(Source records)
□ □ □

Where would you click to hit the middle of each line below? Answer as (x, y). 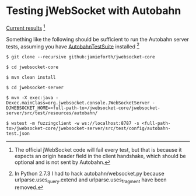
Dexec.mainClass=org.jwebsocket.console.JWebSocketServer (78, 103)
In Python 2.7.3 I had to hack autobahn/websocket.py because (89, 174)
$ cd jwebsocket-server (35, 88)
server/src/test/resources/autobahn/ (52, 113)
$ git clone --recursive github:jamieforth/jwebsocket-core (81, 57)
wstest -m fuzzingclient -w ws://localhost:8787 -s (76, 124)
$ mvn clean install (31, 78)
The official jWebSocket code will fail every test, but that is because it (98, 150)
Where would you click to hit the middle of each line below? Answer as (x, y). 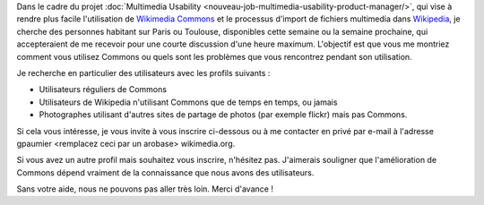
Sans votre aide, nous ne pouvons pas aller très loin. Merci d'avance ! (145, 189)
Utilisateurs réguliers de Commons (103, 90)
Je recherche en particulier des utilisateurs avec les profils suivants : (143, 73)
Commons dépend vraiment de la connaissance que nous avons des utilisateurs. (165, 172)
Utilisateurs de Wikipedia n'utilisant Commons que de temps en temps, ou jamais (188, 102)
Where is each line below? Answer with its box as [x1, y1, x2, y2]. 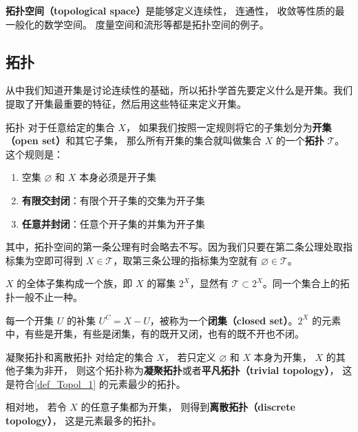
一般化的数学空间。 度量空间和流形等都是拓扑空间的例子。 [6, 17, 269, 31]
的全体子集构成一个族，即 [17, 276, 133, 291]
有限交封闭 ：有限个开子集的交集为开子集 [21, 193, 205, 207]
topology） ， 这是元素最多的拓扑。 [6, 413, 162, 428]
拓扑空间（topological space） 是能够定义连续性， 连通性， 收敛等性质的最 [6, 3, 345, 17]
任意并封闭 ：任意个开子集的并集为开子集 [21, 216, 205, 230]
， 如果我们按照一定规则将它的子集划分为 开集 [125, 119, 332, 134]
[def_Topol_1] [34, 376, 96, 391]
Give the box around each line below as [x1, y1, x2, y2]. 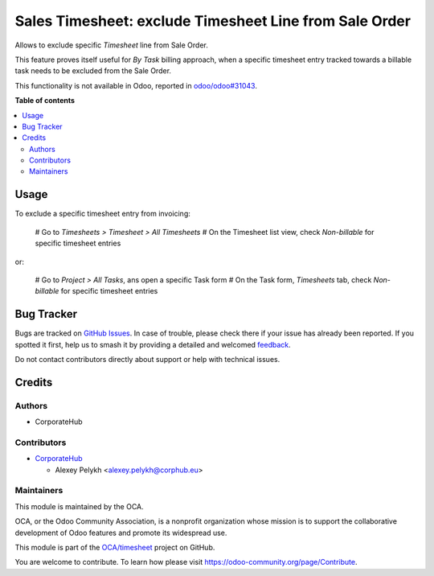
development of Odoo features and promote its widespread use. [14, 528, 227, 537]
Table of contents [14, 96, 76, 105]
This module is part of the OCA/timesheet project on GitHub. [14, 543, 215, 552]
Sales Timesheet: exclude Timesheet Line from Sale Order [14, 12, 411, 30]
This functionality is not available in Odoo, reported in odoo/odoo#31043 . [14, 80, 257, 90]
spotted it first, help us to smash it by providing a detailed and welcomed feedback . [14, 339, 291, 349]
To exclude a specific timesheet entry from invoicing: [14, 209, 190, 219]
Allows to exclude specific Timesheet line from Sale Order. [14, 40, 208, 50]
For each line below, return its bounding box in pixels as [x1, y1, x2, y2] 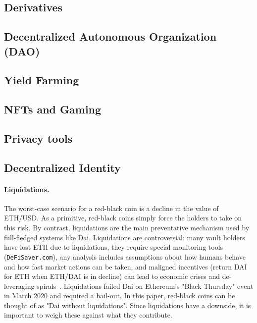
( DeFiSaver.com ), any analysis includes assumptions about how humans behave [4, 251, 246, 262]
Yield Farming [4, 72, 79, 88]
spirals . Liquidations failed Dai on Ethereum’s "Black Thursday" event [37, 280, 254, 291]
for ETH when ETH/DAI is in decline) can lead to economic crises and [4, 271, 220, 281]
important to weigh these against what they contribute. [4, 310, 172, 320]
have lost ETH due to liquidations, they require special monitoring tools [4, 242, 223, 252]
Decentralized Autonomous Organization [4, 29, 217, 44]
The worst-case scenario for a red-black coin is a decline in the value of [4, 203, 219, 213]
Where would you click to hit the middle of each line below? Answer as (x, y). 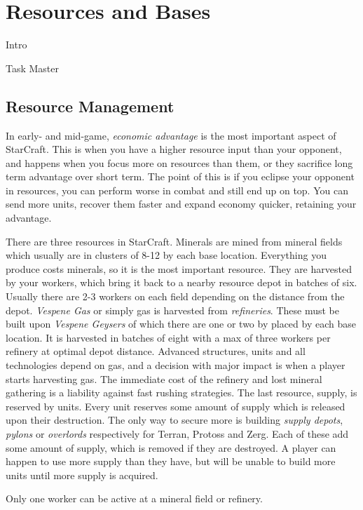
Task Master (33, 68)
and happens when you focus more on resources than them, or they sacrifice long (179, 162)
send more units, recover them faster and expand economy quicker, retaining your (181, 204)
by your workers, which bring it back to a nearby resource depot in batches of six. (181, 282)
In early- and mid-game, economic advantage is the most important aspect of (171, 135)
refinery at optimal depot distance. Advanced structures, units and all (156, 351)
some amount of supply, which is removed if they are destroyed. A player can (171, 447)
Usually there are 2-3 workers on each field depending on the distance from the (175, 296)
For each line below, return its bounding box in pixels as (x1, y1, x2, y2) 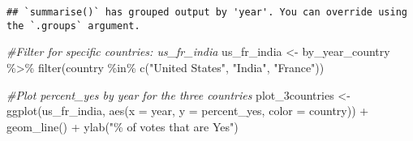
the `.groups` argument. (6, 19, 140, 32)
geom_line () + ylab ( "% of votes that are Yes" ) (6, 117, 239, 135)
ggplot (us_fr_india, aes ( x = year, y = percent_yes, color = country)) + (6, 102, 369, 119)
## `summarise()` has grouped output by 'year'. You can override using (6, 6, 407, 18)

□ □ □

• [PROBLEM] Repeat, without pictures, exactly the lines of the data above from the one containing "Allows to exclude" through the one containing "spirals . Liquidations", including both and adding nothing.

• [OUTPUT FOR THIS EXERCISE]
Allows to exclude specific Timesheet line from Sale Order. [14, 40, 208, 50]
For each line below, return its bounding box in pixels as [x1, y1, x2, y2] 
( DeFiSaver.com ), any analysis includes assumptions about how humans behave [4, 251, 246, 262]
Yield Farming [4, 72, 79, 88]
spirals . Liquidations failed Dai on Ethereum’s "Black Thursday" event [37, 280, 254, 291]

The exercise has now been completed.